IMPLEMENTATION
We use the PEDANT software suite (4) for annotation of large amounts of protein sequences by a carefully selected set of established bioinformatics methods. Exhaustive functional characterization of protein sequences includes similarity searches against the entire non-redundant sequence database, detection of motifs and patterns, automatic assignment of genes to functional categories and clusters of orthologous groups (5), similarity-based prediction of enzyme classification, and extraction of keywords and superfamily information. Structural characterization of gene products is based on similarity searches against the Protein Data Bank (PDB) (6) database, sensitive recognition of structural domains using profile searches, secondary structure prediction, detection of transmembrane regions, and prediction of low complexity and coiled coil regions. By design, PEDANT provides protein sequence annotation in genomic context. The PEDANT genome browser enables the user to select functional or structural categories of interest, obtain the list of gene products from a particular organism assigned to this category, and then view detailed information on each protein presented as an integrated report page. Advanced DNA and protein viewers allow visualizing the positions of genes and other genetic elements on the chromosome, and predicted structural and functional information about proteins, respectively. Facilities for searching the PEDANT annotation using text queries as well as BLAST (7) and pattern searches are provided.
The PEDANT genome database is produced by systematically applying the automatic annotation pipeline described above to all genomic sequences that are being released in the public domain.
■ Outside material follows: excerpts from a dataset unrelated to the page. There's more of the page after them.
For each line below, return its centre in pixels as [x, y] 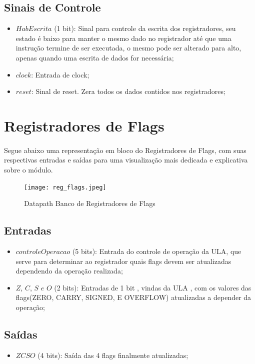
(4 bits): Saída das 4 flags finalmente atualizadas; [113, 355]
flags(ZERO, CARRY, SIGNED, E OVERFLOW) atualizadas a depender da [133, 297]
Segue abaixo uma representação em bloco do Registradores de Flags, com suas [125, 150]
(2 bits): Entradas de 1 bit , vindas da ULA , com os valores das [153, 287]
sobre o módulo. [28, 169]
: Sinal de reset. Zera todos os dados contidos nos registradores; [128, 91]
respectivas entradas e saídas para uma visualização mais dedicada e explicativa [126, 160]
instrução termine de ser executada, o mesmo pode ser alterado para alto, [128, 48]
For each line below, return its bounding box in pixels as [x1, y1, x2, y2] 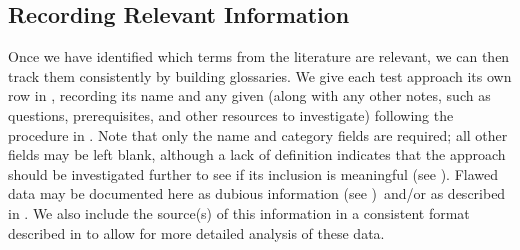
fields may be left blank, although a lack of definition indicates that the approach [8, 144, 506, 165]
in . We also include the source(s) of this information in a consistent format [8, 202, 470, 223]
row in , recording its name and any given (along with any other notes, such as [8, 85, 491, 106]
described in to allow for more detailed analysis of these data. [8, 222, 385, 243]
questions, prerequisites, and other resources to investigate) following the [8, 104, 454, 125]
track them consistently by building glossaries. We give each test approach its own [8, 65, 512, 86]
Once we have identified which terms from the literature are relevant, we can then [8, 46, 510, 67]
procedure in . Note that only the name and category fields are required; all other [8, 124, 508, 145]
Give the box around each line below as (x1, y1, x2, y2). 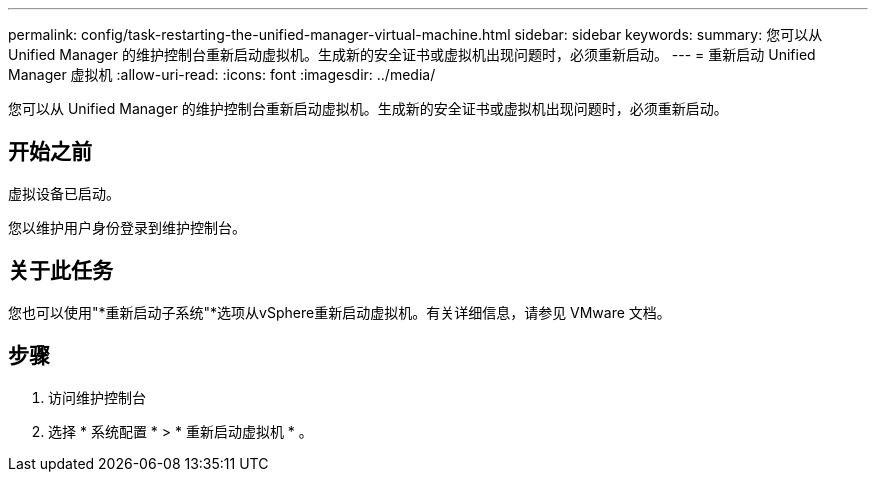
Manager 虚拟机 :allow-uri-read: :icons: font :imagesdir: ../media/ (8, 66, 436, 83)
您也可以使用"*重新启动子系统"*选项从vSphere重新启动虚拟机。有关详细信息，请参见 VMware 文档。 (8, 303, 671, 321)
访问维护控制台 (48, 388, 146, 406)
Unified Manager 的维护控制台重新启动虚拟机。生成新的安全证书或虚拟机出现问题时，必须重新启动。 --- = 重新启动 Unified (8, 46, 816, 63)
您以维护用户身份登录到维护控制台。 (8, 218, 246, 236)
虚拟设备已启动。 (8, 184, 120, 202)
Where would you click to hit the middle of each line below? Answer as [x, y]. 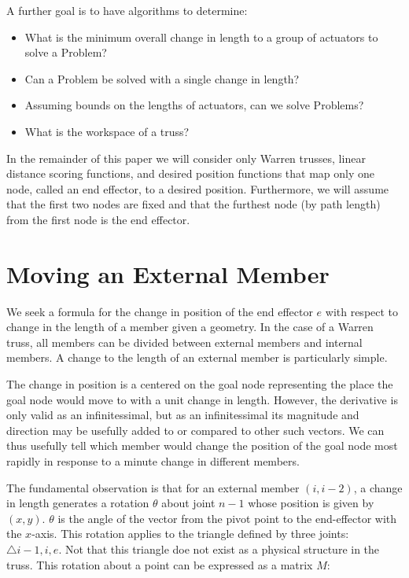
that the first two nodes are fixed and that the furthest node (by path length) [193, 204]
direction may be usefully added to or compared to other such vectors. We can [195, 430]
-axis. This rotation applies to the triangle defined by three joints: [190, 534]
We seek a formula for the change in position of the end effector [160, 311]
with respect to [362, 311]
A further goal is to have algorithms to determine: [127, 10]
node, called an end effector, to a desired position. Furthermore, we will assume [198, 188]
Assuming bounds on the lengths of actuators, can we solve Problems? [194, 105]
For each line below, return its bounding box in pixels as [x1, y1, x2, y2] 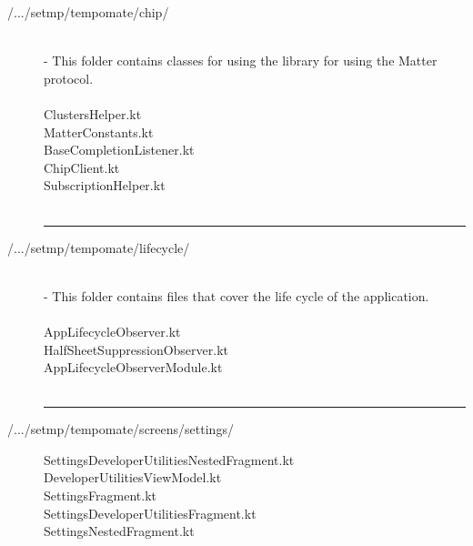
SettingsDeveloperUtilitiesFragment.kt [44, 503, 257, 522]
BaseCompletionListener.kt [44, 140, 195, 159]
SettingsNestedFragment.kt [44, 521, 195, 541]
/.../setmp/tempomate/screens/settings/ [7, 420, 234, 439]
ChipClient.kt [44, 157, 120, 177]
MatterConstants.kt [44, 122, 154, 141]
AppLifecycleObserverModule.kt [44, 358, 223, 377]
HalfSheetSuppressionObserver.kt [44, 339, 228, 359]
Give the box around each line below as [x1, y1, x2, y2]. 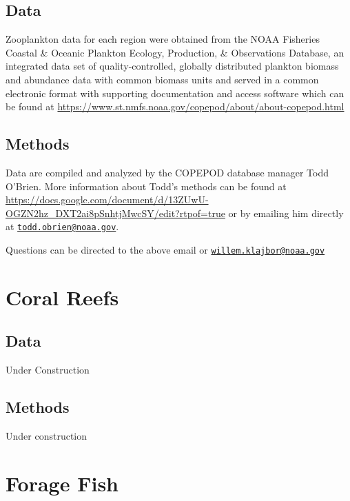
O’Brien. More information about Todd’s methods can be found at [6, 178, 287, 193]
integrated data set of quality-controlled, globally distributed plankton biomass [6, 59, 339, 73]
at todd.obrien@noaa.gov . [6, 219, 119, 234]
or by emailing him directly [228, 205, 344, 220]
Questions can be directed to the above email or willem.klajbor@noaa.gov [6, 243, 325, 256]
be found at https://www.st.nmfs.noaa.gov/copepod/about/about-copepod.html [6, 99, 344, 114]
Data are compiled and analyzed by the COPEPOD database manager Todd [6, 165, 329, 179]
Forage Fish [6, 469, 119, 497]
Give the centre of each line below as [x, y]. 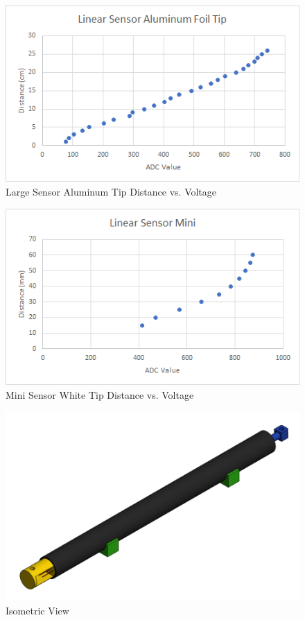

The major premises of the PEDANT database are as listed below: Timeliness. The MIPS CPU resources make it possible to process a medium-size prokaryotic genome and make it available online essentially overnight.
Completeness. We seek to process all completely sequenced genomes as well as many incomplete genomes, which are being made available by sequencing centers. In many cases, PEDANT represents the only source of annotation for a given genome.
Standardization. Automatic annotation of sequences follows a clearly defined protocol in terms of the particular set of bioinformatics techniques applied to each sequence and the values of pre-determined recognition thresholds used for individual methods (e.g. BLAST E-values).
Documentation. Since the results of automatic sequence analyses are inevitably afflicted by a large number of false assignments, we make available the raw output of each bioinformatics method used. This allows the user to make his own judgment on the validity of functional predictions appearing on each protein's report page.